For former factors, largest seasonal differences existed in region 5 for Holsteins. To illustrate how new adjustment factors have changed, consider a Holstein heifer calving since 1987 in August in region 5 at 20 months of age and with an actual 2X-305 record of 20,000 pounds. The former adjustment factor for region 5/20 months/August is 1.44. Her adjusted record was 20,000 × 1.44 = 28,800. The new adjustment factor for time period 5/region 5/parity 1/20 months/August is 1.389. With new factors, her adjusted record would be 20,000 × 1.389 = 27,780 or 1020 pounds less than with former factors.

Now consider the previous heifer's counterpart calving at the same age in the same region in the same year and producing the same amount of actual milk but calving in January not August. With former factors (factor for region 5/20 months/January is 1.33), her adjusted production was 20,000 × 1.33 = 26,600. With new factors (factor for time period 5/region 5/parity 1/20 months/January is 1.350), her adjusted production would be 20,000 × 1.350 = 27,000. Notice, in January, adjusted production is actually 400 pounds higher with new factors. New factors for young ages of calving in favorable months tended to be slightly larger than former factors, largely because, as previously mentioned, new models better accounted for genetic trend.

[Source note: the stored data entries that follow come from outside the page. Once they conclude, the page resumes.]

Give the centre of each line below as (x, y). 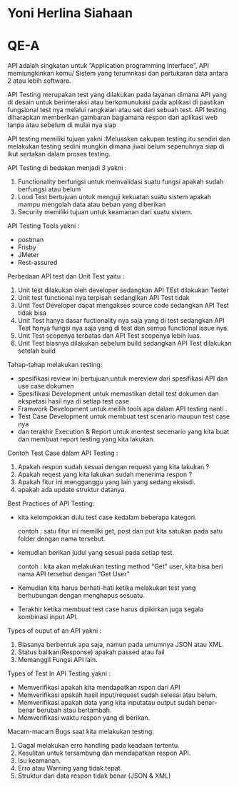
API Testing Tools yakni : (44, 226)
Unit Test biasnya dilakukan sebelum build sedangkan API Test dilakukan (124, 344)
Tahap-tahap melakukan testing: (55, 365)
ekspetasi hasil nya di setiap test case (73, 401)
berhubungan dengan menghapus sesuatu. (81, 596)
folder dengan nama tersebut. (61, 539)
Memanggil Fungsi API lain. (57, 660)
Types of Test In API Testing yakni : (59, 673)
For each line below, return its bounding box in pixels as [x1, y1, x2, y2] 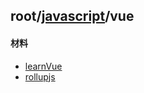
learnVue [24, 60, 63, 72]
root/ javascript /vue [10, 8, 135, 25]
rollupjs [24, 70, 56, 83]
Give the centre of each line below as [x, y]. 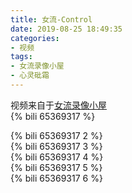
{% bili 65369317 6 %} [56, 178]
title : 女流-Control [51, 19]
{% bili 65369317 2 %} [56, 135]
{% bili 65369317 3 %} [56, 146]
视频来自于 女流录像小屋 [58, 105]
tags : [21, 57]
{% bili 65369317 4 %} [57, 157]
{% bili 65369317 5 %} [56, 167]
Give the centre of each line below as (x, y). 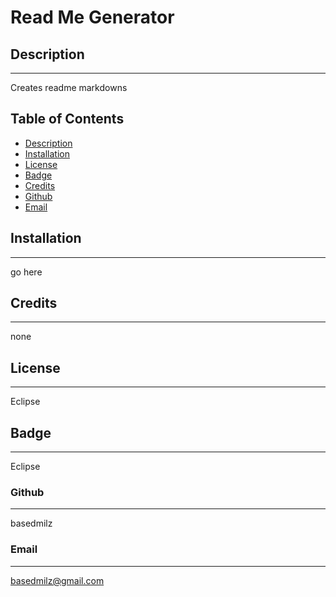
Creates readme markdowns (69, 87)
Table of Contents (67, 119)
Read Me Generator (92, 17)
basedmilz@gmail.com (57, 580)
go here (26, 272)
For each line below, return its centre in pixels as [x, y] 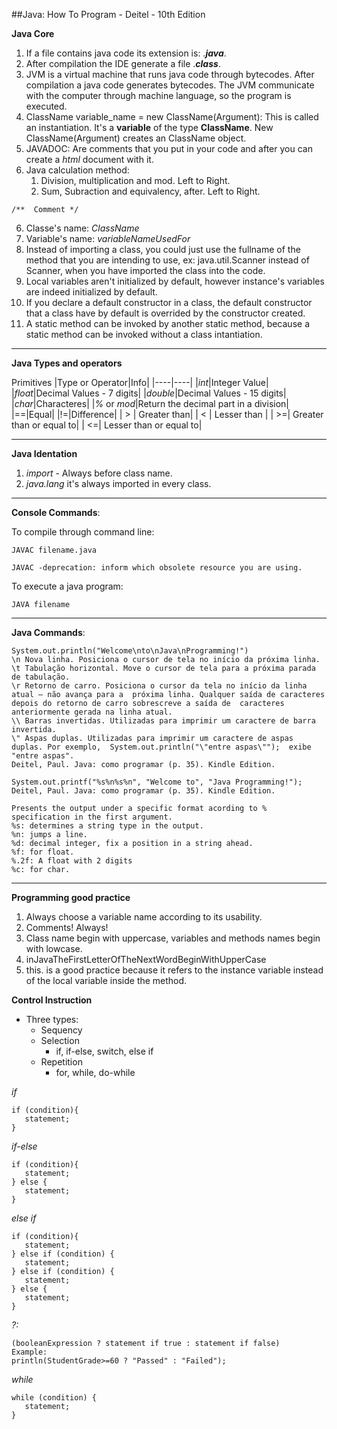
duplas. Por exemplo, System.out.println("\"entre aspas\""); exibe [161, 747]
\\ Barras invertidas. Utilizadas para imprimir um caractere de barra [163, 721]
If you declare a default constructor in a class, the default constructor [169, 302]
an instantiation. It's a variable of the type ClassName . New [149, 127]
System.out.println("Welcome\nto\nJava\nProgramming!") [130, 651]
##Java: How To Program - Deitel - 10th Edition [108, 14]
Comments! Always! [67, 927]
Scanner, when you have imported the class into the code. [145, 270]
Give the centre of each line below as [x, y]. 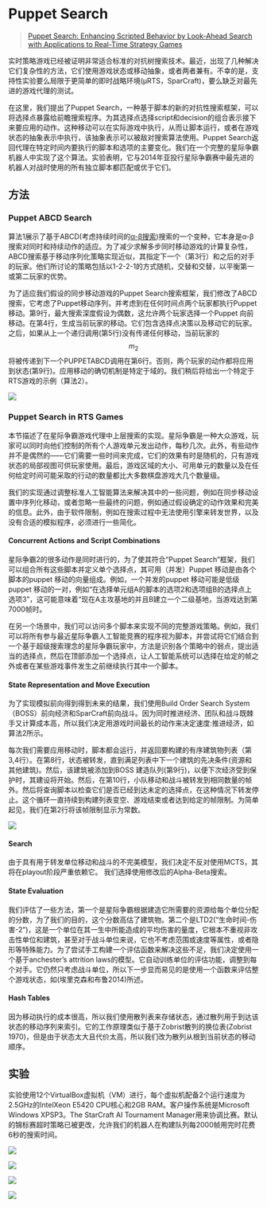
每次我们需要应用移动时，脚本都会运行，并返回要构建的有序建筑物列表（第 [130, 750]
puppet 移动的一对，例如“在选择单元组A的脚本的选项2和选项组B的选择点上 [130, 589]
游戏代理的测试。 [50, 90]
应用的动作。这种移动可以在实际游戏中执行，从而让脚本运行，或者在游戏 [140, 127]
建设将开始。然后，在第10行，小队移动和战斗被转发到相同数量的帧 [144, 780]
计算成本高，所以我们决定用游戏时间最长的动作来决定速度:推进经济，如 [138, 723]
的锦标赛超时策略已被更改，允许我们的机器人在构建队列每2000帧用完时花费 [132, 1124]
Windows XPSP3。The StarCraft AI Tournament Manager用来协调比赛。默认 [133, 1115]

To illustrate the impact of including parity differences in the adjustment procedure, consider 2 cows calving since 1987, in January in region 5 at 45 months of age with 120 days open in the previous lactation and with actual 2X-305 records of 20,000 pounds. Cow A is calving for the second time, but Cow B is calving for the third time. With former factors (factor for region 5/45 months/January is 1.05), adjusted production was 20,000 × 1.05 = 21,000 for both cows. With new factors, adjusted milk for cow A (factor for time period 5/region 5/parity 2/45 months/January is 1.350) will be 20,000 × 1.038 = 20,760. With new factors, adjusted milk for cow B (factor for time period 5/region 5/parity 3/45 months/January is 1.015) will be 20,000 × 1.015 = 20,300. Thus, the difference is 460 pounds. For cows calving at the same age, multiplicative adjustment factors were larger for first than second parity, slightly larger for second than third parity, smaller for third than fourth parity, and smaller for fourth than fifth parity.


References

McDaniel, B. T. 1973. Merits and problems of adjusting to other than mature age. Journal of Dairy Science 56:959-967.

Norman, H. D., T. R. Meinert, M. M. Schutz, and J. R. Wright. 1995. Age and seasonal effects on Holstein yield for four regions of the United States over time. Journal of Dairy Science 78:1855-1861.

Schutz, M. M., and H. D. Norman. 1994. Adjustment of Jersey milk, fat, and protein records across time for calving age and season. Journal of Dairy Science 72(Suppl. 1):267 (abstr. 1030).